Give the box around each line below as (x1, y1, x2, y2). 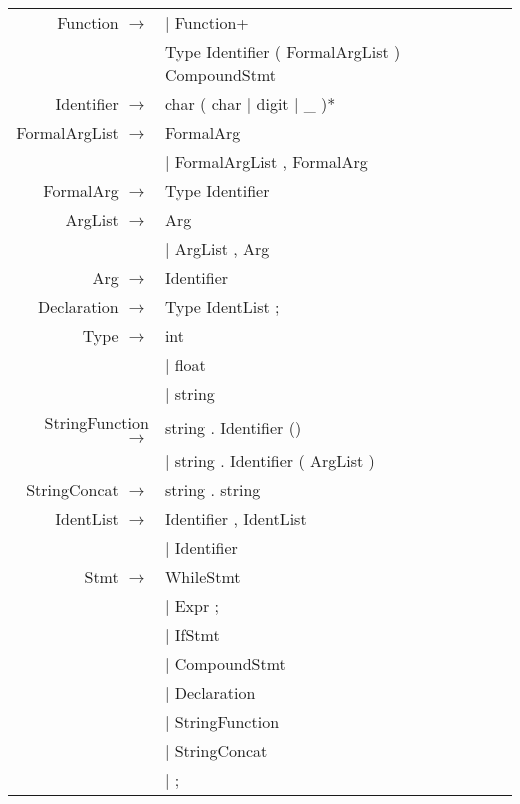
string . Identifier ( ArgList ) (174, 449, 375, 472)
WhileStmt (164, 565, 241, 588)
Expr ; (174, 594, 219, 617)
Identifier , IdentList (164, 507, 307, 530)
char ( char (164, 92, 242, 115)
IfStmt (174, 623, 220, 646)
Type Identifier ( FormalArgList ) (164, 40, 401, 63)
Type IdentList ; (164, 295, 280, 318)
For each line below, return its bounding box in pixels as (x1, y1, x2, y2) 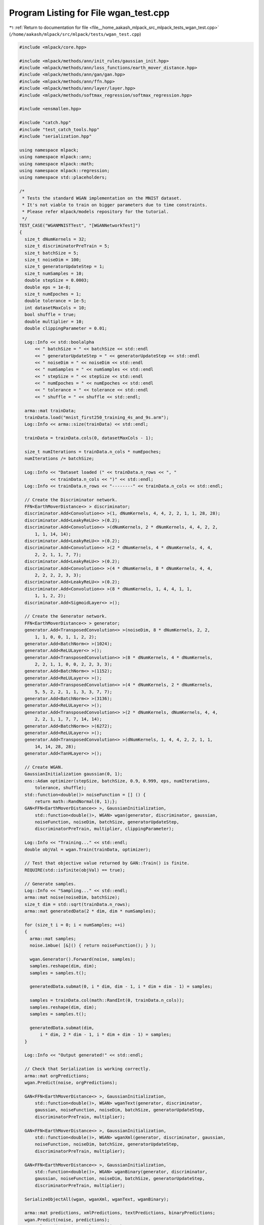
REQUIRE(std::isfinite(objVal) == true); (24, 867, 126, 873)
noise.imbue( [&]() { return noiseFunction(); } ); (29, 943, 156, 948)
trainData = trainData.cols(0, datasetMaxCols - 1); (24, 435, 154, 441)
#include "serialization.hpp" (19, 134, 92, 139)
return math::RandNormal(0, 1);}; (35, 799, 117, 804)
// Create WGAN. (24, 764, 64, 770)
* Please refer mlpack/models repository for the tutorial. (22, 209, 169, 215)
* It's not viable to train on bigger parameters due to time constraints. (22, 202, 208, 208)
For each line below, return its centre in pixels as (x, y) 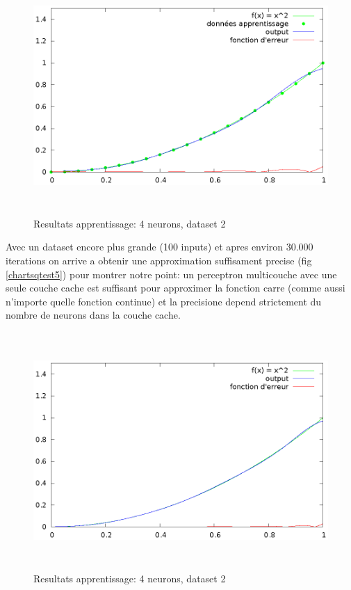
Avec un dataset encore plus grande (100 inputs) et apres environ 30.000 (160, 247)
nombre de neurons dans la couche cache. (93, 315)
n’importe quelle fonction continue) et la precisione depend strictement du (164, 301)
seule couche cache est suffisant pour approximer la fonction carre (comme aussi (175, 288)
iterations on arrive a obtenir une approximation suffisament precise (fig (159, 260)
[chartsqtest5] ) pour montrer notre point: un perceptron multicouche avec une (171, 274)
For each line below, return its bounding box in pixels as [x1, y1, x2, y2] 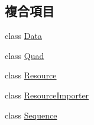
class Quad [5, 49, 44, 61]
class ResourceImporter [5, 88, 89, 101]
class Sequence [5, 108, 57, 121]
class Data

* * *

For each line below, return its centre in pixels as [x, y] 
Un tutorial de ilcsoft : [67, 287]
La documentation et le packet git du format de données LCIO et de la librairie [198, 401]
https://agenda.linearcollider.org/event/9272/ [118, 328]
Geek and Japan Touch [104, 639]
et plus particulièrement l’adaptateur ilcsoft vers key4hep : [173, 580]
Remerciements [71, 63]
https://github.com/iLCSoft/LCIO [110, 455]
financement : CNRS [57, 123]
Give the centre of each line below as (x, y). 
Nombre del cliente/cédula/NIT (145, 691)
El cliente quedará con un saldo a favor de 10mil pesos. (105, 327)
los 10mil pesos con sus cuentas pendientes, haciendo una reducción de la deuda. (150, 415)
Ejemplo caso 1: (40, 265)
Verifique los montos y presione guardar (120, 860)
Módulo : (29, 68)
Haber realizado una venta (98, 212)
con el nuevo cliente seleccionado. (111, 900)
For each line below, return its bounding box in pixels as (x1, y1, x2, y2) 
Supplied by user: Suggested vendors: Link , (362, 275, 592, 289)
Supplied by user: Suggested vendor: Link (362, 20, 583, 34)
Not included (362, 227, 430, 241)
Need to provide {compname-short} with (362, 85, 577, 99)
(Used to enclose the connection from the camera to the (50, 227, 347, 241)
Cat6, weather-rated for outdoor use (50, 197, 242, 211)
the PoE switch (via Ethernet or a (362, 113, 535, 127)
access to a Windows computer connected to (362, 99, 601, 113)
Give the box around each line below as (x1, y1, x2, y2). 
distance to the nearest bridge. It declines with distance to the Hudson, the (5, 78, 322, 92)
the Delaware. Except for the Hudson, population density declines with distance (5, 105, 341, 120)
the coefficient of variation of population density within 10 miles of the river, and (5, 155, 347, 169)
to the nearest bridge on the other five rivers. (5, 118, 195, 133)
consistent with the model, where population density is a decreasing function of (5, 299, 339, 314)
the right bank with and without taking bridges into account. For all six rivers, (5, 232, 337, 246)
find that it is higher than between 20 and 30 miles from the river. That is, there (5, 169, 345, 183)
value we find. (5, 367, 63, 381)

* * *

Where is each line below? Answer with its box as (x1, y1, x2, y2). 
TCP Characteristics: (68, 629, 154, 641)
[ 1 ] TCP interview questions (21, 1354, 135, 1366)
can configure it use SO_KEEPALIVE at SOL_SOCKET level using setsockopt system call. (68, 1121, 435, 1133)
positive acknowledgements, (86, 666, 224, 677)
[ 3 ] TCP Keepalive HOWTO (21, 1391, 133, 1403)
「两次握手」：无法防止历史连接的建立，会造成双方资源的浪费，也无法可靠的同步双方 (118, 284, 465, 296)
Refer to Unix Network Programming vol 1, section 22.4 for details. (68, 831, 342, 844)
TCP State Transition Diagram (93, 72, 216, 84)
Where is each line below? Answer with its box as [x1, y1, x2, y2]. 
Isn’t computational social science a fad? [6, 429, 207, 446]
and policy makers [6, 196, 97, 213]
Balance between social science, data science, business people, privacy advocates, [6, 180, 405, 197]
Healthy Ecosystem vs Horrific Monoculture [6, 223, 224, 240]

» Problem details
After going through the entries, say how many lines contain the string "distance". Nothing else belongs in the reply.

» Task output
2